In Palmer's sharp, well-written book, she says that, among her early jobs, she was briefly a professional dominatrix, and I wondered if that didn't help her develop the approach of being supported by a community, since doms have a variety of clients who underwrite their lifestyles in return for being allowed to hang around.
"I don't think it's a stretch" she said. "It is an unusual but very interesting exchange of energy between a dom and a client, a freelancer in a room with a dude, and incredible amount of trust involved, not abusing that trust, and then dealing gratefully with monetary exchange, It can be beautiful. Those skills are useful in rock and roll, it's the same attitude, You want this thing, I have this thing, How can we gracefully exchange with each other?"
We were getting along so well, that I asked her how she would describe her voice. When I played her songs for my wife, she grimaced as if tasting sour milk. I told her it's a hurdle to get over, but once you do you hardly notice.

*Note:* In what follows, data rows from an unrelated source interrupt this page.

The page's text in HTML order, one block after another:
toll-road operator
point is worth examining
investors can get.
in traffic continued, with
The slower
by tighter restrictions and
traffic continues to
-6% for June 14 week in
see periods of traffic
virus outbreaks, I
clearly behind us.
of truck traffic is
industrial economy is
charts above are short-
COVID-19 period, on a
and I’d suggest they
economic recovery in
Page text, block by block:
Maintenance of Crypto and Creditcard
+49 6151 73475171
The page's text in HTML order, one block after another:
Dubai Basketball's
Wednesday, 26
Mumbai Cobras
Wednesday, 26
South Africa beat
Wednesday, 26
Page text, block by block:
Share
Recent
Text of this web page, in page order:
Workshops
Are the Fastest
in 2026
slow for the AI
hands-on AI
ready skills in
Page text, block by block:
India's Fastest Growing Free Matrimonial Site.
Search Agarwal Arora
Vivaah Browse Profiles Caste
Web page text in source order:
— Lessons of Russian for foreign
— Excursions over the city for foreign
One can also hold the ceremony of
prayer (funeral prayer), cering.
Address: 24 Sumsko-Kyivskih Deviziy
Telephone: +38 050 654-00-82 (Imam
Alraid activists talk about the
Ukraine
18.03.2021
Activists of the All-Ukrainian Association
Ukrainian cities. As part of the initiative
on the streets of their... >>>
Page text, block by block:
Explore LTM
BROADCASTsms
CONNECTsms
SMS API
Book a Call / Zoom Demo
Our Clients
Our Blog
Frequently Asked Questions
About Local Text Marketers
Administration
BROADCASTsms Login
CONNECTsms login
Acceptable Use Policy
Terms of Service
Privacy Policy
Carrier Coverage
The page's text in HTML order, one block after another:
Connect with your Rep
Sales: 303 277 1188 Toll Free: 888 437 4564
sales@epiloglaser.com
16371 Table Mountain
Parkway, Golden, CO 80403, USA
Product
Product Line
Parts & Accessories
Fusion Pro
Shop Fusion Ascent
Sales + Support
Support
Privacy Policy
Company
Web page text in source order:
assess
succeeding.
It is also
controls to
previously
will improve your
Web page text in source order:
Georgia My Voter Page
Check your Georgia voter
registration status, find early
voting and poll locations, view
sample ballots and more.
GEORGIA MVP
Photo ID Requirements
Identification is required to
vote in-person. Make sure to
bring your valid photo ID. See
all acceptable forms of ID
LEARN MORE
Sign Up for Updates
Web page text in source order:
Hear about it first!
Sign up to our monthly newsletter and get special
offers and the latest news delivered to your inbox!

"As far as vocal stuff goes, that blindsides me," Palmer said. "I came out of fronting a cult cabaret band. For years and year, nobody ever criticized my voice. That was the voice I sang with, unschooled, unpolished, Leonard Cohen and Tom Waits, P.J. Harvey. I assumed that was a great voice, totally raw and unpolished. I actually have an allergy to pop vocalists. That doesn't sound real to me...There's a bunch of people out there who hear me and think I sound like a howling cat. People schooled in indie rock, they listen and they hear authenticity. I'm certainly never going to be everyone's taste."

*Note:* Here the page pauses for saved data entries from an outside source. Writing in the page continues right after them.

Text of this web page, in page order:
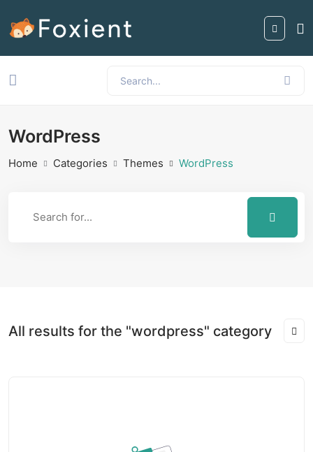
WordPress
Home Categories Themes WordPress
All results for the "wordpress" category
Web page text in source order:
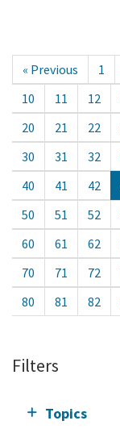
« Previous 1
10
11 12
20
21 22
30
31 32
40
41 42
50
51 52
60
61 62
70
71 72
80
81 82
Filters
Topics
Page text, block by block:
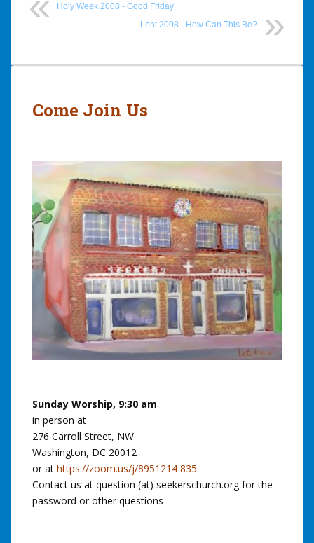
Holy Week 2008 - Good Friday
Lent 2008 - How Can This Be?
Post
Come Join Us
Sunday Worship, 9:30 am
in person at
276 Carroll Street, NW
Washington, DC 20012
or at https://zoom.us/j/8951214 835
Contact us at question (at) seekerschurch.org for the
password or other questions
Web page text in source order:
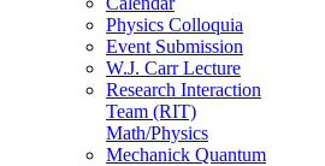
Physics Colloquia
Event Submission
W.J. Carr Lecture
Research Interaction
Team (RIT)
Math/Physics
Mechanick Quantum
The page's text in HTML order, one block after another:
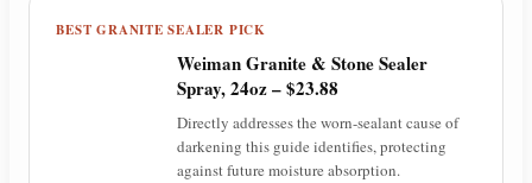
V
i
BEST GRANITE SEALER PICK
Weiman Granite & Stone Sealer
Spray, 24oz – $23.88
Directly addresses the worn-sealant cause of
darkening this guide identifies, protecting
against future moisture absorption.
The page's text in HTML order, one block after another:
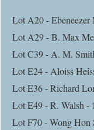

I asked my Cleveland friend, who sent me the video on Monday how she knew about Palmer, and she said from her 16-year-old daughter. Since the teen started this, I suggested that she ask her daughter if she has a question for Palmer. and she did: "What do you do about imperfection?"
A good question. But she sent me the question after the interview, alas, though, having talked to her, I feel emboldened to guess how Amanda Palmer might respond. She'd say: You embrace imperfection. You are not only proud of it, but you are strong enough to put it out there for all to see, and hear, because everyone has flaws. Be strong enough to take the barbs and generous enough to return the hugs that come from being yourself, imperfections and all. I believe that is what she's saying.

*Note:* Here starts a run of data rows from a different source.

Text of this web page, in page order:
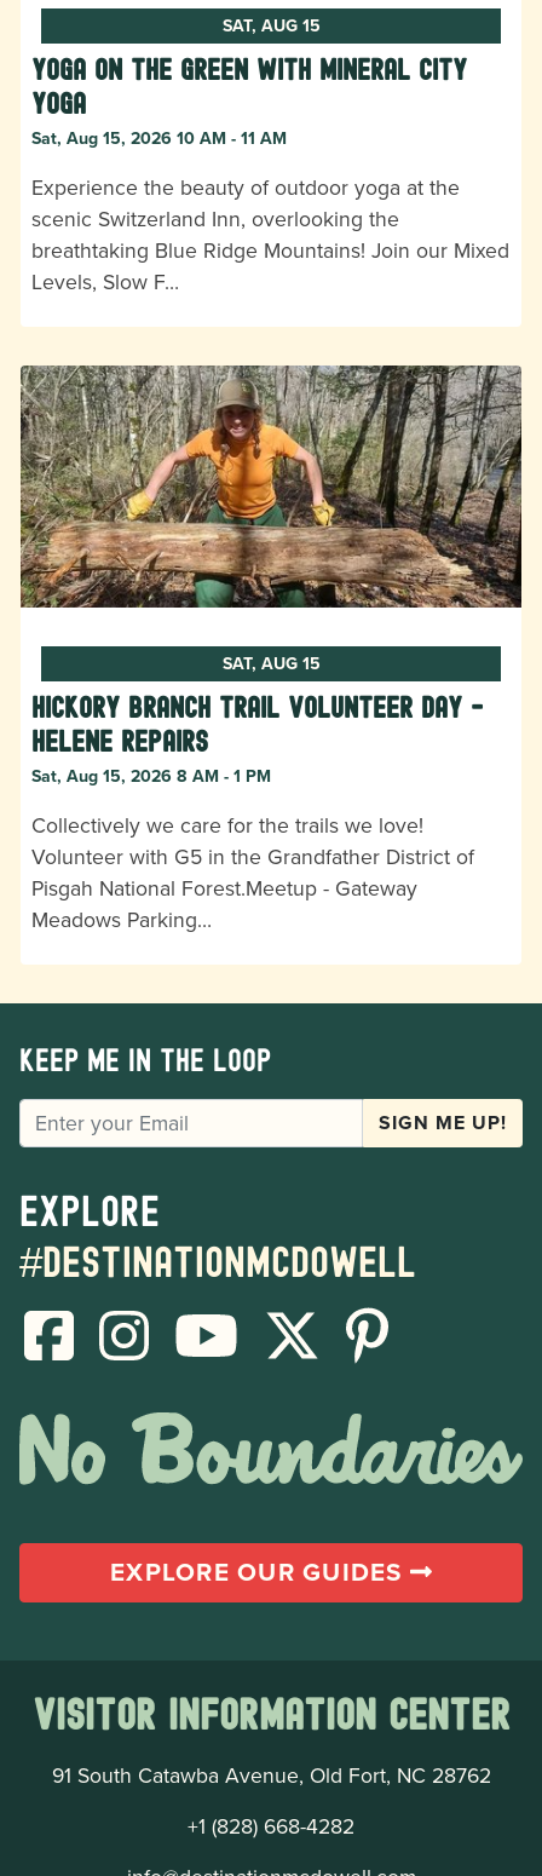
SAT, AUG 15
Yoga on the Green with Mineral City
Yoga
Sat, Aug 15, 2026 10 AM - 11 AM
Experience the beauty of outdoor yoga at the
scenic Switzerland Inn, overlooking the
breathtaking Blue Ridge Mountains! Join our Mixed
Levels, Slow F…
SAT, AUG 15
Hickory Branch Trail Volunteer Day -
Helene Repairs
Sat, Aug 15, 2026 8 AM - 1 PM
Collectively we care for the trails we love!
Volunteer with G5 in the Grandfather District of
Pisgah National Forest.Meetup - Gateway
Meadows Parking…
Keep me in the loop
EMAIL SIGN ME UP!
Explore
#destinationmcdowell
EXPLORE OUR GUIDES
Visitor Information Center
91 South Catawba Avenue, Old Fort, NC 28762
+1 (828) 668-4282

At noon Friday I jumped on the Divvy bike and rode over to the HOW conference at the Sheraton, to listen to Palmer chat with blogger Maria Popova about crowdfunding. I was impressed with what she had to say, about being an artist and staking out your territory, and the way to find support for what it is you want to do. It was reassuring, in the sense that if an old system of creativity, like the "be-paid-by-a-newspaper" model, goes South, as it seems to be heading, there might be another way to skin that cat lurking around the corner. Palmer used a phrase that I liked, "baked in" several times, implying that certain difficulties are inherent to particular situations. I might assemble an edited transcript on the blog in the near future, if I decide it isn't dwelling in an unseemly and fanboyish fashion. Then, she whipped out a ukulele she had brought and played her "Ukulele Anthem," which I really savored, both because I enjoy the song, and second because there seemed a come-full-circle quality, to seeing her on a YouTube video from Australia Monday morning, to seeing her do the same song live 10 feet away Friday afternoon. Afterward, I went up and asked her to sign her book, and introduced myself, and wished her well with her pregnancy, and then blurted out, "You can sing," which was an awkward and inept thing to say, but from the heart, and a kind of apology, for playing my squint-and-judge media guy role, and she took it graciously, or maybe indifferently, and either way she hurried off and I jumped on my bike and blew down Randolph Street back to the newspaper, feeling very much in the zone on a warm day in May.